I Musici (pronounced [iˈmuːzitʃi]), also known as I Musici di Roma, is an Italian chamber orchestra from Rome formed in 1951.[1] They are well known for their interpretations of Baroque and other works, particularly Antonio Vivaldi and Tomaso Albinoni.

In the 1970s, I Musici recorded the first classical music video and, later, the group was the first to record a compact disc for the Philips label.[1]

One of their founding members and first violin, Felix Ayo, is still active as of 2012.
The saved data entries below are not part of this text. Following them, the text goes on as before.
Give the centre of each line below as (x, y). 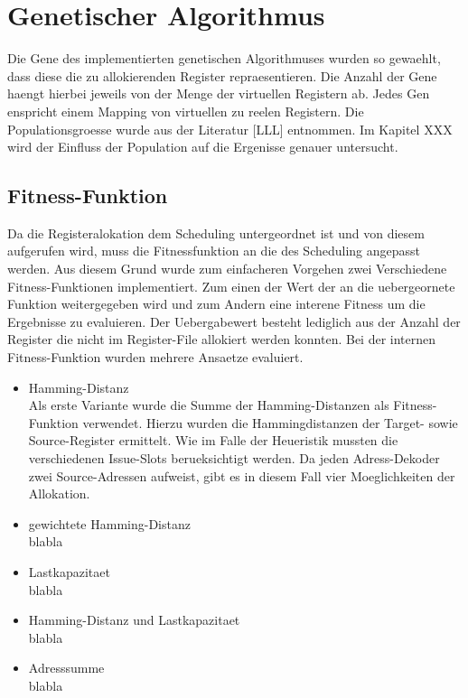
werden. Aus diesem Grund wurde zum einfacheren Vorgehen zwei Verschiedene (227, 269)
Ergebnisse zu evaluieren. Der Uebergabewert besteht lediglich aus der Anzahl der (234, 321)
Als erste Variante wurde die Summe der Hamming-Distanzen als (209, 405)
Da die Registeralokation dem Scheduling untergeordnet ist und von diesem (216, 233)
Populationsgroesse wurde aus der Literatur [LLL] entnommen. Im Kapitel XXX (230, 129)
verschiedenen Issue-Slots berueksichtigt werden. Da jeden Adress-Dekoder (234, 458)
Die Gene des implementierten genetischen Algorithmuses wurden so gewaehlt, (224, 58)
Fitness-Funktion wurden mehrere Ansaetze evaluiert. (155, 357)

I Musici consists of a group of string instruments and one harpsichord. The strings include 6 violins, 2 violas, 2 cellos, and one double bass.
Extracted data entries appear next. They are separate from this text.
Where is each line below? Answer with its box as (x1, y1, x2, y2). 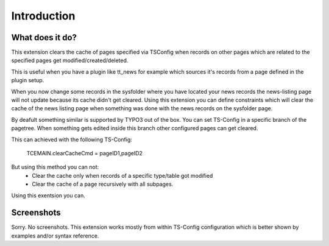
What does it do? (11, 32, 77, 43)
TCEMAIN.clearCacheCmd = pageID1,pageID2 (26, 149, 143, 156)
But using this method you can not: (11, 163, 99, 170)
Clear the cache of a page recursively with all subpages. (32, 180, 174, 188)
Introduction (11, 9, 76, 23)
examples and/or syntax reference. (11, 232, 99, 239)
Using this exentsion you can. (11, 192, 85, 199)
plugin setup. (11, 77, 44, 84)

I Musici is a conductorless ensemble; the relationships among the twelve musicians enable great harmony in their music-making.

I Musici today

  • Violins: Antonio Anselmi, Marco Serino, Ettore Pellegrino, Pasquale Pellegrino, Francesca Vicari, Gian Luca Apostoli
  • Viola: Massimo Paris, Silvio Di Rocco
  • Celli: Vito Paternoster, Pietro Bosna
  • Double bass: Roberto Gambioli
  • Harpsichord: Francesco Buccarella
Dedicated photo of early I-Musici orchestra 1956, on first of two acclaimed Southern Africa tours organised by Hans Adler. For 1967 tour members see:[1]

Former members

  • Violins: Salvatore Accardo, Federico Agostini, Felix Ayo, Arnaldo Apostoli, Claudio Buccarella, Pina Carmirelli, Italo Colandrea, Anna Maria Cotogni, Walter Gallozzi, Roberto Michelucci, Antonio Salvatore, Mariana Sirbu, Franco Tamponi, Luciano Vicari
  • Violas: Dino Asciolla, Aldo Bennici, Paolo Centurioni, Carmen Franco, Alfonso Ghedin, Bruno Giuranna
  • Celli: Enzo Altobelli, Mario Centurione, Francesco Strano
  • Double bass: Lucio Buccarella
  • Harpsichord: Maria Teresa Garatti


  1. ^ a b "I Musici di Roma" (PDF). A Celebration of Italian Art, Film, and Music. National Gallery of Art. 2012. p. 17. Retrieved 21 October 2012. [dead link]

External links[edit]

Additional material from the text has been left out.